Merging the House and the Senate measures will bake a pie that will sell?  (See Gollum.)

And Republicans are misrepresenting what’s actually in the bill but there’s actually not a bill.  Which is it?

Pelosi also said in the interview, “A bill can be bipartisan without bipartisan votes. Republicans have left their imprint.”

I’ll just leave that one laying out there on its own.

Back in the reality sector, Sen. Kent Conrad (D-N.D.), Chairman of the Senate Budget Committee, made it clear on CBS that budget reconciliation gimmickry could not be used to pass the full pie Pelosi is baking. 

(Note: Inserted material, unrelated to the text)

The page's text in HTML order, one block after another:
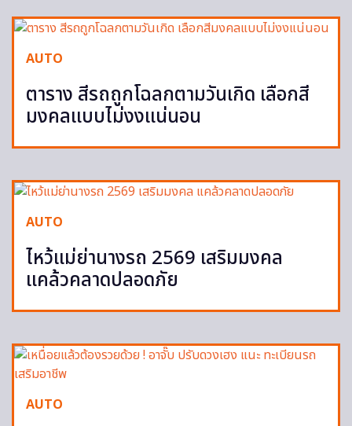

“Reconciliation cannot be used to pass comprehensive health care reform,” Conrad said.  “The major package would not be done through reconciliation.”

When told he was contradicting White House claims made earlier in the day?

“I am the chairman of the committee in the Senate, and I think I understand how reconciliation works and can’t work,” Conrad said.  “The only possible role I can see for reconciliation would be to make modest changes in the major package.”

The “major package” being the Senate-passed bill — that includes government funding of abortion and a $2.5 trillion price tag over 10 years when fully implemented.

Pelosi was also asked in her CNN interview about prospects for holding onto enough seats in the House come November to continue Democrat control.

“Let me just say it this way, the Democrats will retain the majority in the House of Representatives,” Pelosi said.  “We have a huge — we have, what, 54-, 55-vote majority. We had a swing in the last two elections of 110 seats. We will — I am not yielding one grain of sand. We are fighting for every seat.” (Actually, Democrats currently have a 77-seat majority in the House.  Turning 40 seats from D to R would mercifully end the Pelosi speakership.)

“We are ready,” Pelosi said. “In the past when there have been these swings, it’s been when people have not been ready. … We’ve been working hard. Now we have to go out. We said we were going to do certain things, we did them, now we have to go talk about what we have done.”

It is precisely what the Democrats have done, and continue to do, that threatens their majorities in both the House and Senate.  Borrowing, spending, bailouts, a cap and trade national energy tax, the government takeover of health care — the legislative agenda that has passed the House in the 111th Congress to date is not a winning argument for electoral successes with the majority of Americans come November.  It might sail in San Francisco, but it won’t play in Peoria.  Or Little Rock.  Or Baton Rouge.

In yet another perplexing interview aired Sunday on ABC, Pelosi said that lawmakers should hurl themselves under the bus and pass the health care bill (the one that doesn’t yet exist) even if it costs them their jobs.

“We’re not here just to self-perpetuate our service in Congress,” Pelosi said. “We’re here to do the job for the American people.”

And that’s the point, Madame Speaker.  The American people have made it perfectly clear to their own representatives that they don’t want Washington running their health care. No amount of arm twisting is going to change that.